Within the entries that follow, show each line where the word "browser" occurs.

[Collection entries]
========================================================================
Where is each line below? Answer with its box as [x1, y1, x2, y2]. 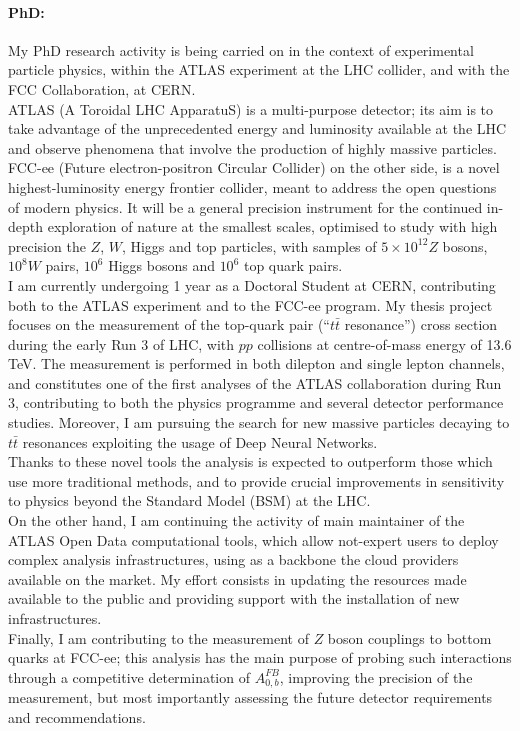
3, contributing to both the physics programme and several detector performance [8, 392, 504, 413]
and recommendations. [8, 706, 146, 727]
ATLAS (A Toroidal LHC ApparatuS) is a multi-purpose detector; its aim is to [8, 98, 494, 119]
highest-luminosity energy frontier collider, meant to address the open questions [8, 176, 497, 197]
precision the [8, 235, 86, 256]
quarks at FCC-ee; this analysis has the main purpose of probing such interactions [8, 647, 512, 668]
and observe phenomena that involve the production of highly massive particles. [8, 137, 497, 158]
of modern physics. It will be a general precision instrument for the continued [8, 196, 483, 217]
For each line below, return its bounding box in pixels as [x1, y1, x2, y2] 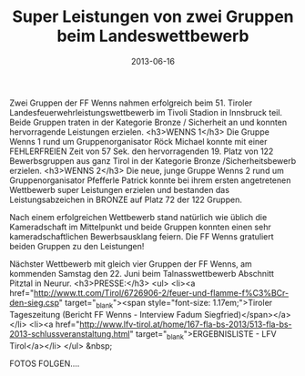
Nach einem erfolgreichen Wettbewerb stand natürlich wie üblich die [9, 211, 268, 222]
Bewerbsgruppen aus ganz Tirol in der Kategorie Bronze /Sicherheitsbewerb [9, 155, 297, 166]
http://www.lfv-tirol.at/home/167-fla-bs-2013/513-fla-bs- [79, 319, 293, 330]
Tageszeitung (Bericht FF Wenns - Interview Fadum [9, 309, 203, 320]
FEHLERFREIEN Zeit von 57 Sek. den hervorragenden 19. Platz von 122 [9, 146, 274, 157]
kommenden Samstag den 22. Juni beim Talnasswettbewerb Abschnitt [9, 268, 275, 279]
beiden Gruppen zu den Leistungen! [9, 240, 145, 251]
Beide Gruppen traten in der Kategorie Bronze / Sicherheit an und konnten [9, 117, 288, 127]
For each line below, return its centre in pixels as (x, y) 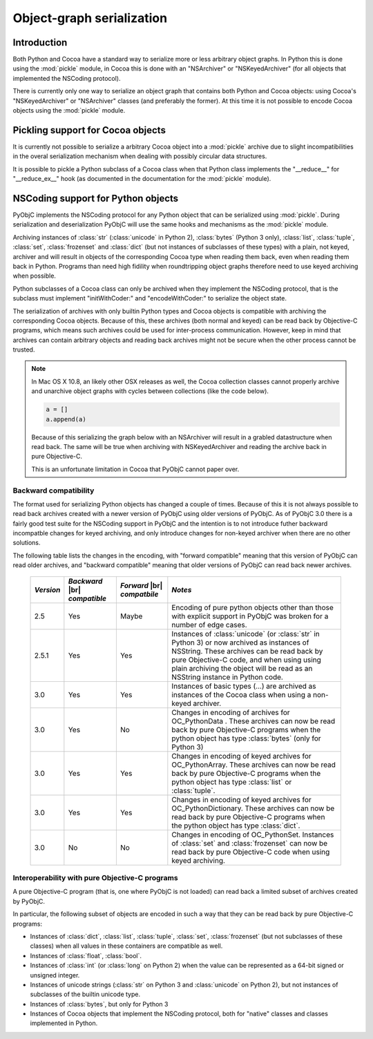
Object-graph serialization (90, 18)
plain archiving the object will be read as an (242, 668)
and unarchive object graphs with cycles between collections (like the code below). (150, 391)
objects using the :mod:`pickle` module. (69, 111)
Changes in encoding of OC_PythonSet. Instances (253, 835)
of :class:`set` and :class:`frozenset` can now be (250, 843)
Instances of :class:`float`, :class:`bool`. (86, 955)
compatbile (139, 594)
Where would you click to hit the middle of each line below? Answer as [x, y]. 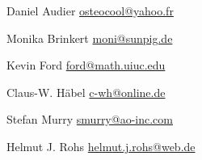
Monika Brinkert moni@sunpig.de [90, 38]
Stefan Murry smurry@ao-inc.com [90, 119]
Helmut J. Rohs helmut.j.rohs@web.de [101, 146]
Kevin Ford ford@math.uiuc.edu [86, 65]
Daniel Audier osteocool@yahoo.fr [90, 11]
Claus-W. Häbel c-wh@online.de [86, 92]
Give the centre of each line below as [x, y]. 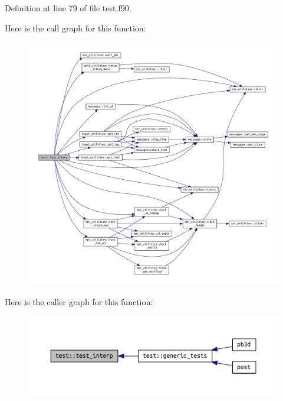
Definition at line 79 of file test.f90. [68, 8]
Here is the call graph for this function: [75, 28]
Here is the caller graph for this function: [79, 301]
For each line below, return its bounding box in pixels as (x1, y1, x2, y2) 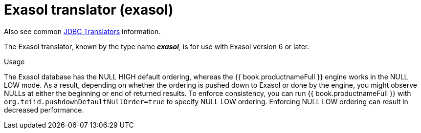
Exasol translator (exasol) (4, 1, 174, 18)
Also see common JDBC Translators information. (4, 27, 161, 36)
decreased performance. (4, 105, 84, 114)
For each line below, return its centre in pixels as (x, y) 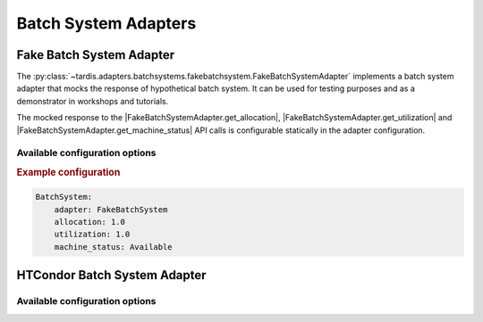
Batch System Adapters (106, 23)
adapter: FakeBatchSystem (111, 209)
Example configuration (68, 172)
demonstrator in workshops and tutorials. (93, 101)
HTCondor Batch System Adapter (111, 275)
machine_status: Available (114, 247)
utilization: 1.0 (92, 235)
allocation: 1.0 (89, 222)
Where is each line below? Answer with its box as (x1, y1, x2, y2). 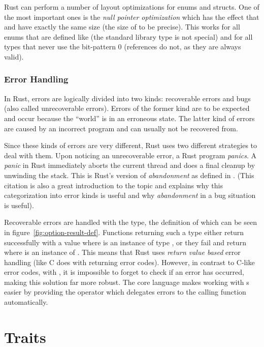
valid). (4, 51, 24, 62)
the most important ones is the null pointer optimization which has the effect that (4, 11, 259, 22)
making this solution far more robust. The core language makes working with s (4, 276, 249, 287)
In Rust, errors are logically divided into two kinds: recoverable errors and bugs (4, 93, 251, 103)
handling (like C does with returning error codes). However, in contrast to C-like (4, 256, 255, 267)
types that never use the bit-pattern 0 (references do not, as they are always (4, 41, 241, 52)
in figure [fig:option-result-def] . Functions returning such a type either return (4, 226, 244, 237)
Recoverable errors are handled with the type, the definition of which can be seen (4, 217, 257, 227)
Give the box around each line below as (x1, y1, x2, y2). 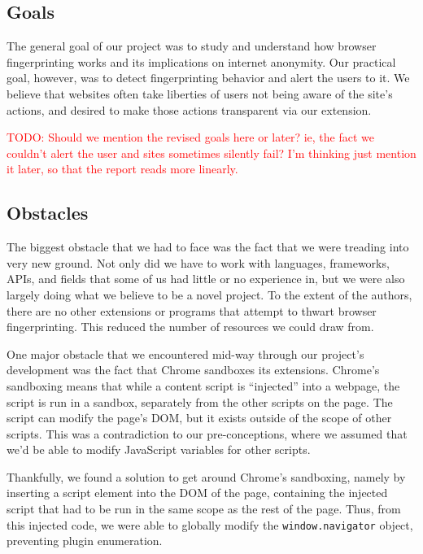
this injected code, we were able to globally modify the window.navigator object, (7, 516, 413, 533)
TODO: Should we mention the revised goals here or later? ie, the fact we (7, 129, 374, 146)
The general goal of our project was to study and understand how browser (7, 37, 377, 55)
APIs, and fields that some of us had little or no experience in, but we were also (7, 270, 405, 287)
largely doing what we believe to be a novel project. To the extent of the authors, (7, 286, 412, 303)
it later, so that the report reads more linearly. (7, 160, 238, 177)
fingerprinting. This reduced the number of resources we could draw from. (7, 318, 374, 335)
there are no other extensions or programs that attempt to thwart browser (7, 302, 377, 319)
========================================================================
__SOLUTION TO THE EXERCISE__:
The general goal of our project was to study and understand how browser (7, 37, 377, 55)
there are no other extensions or programs that attempt to thwart browser (7, 302, 377, 319)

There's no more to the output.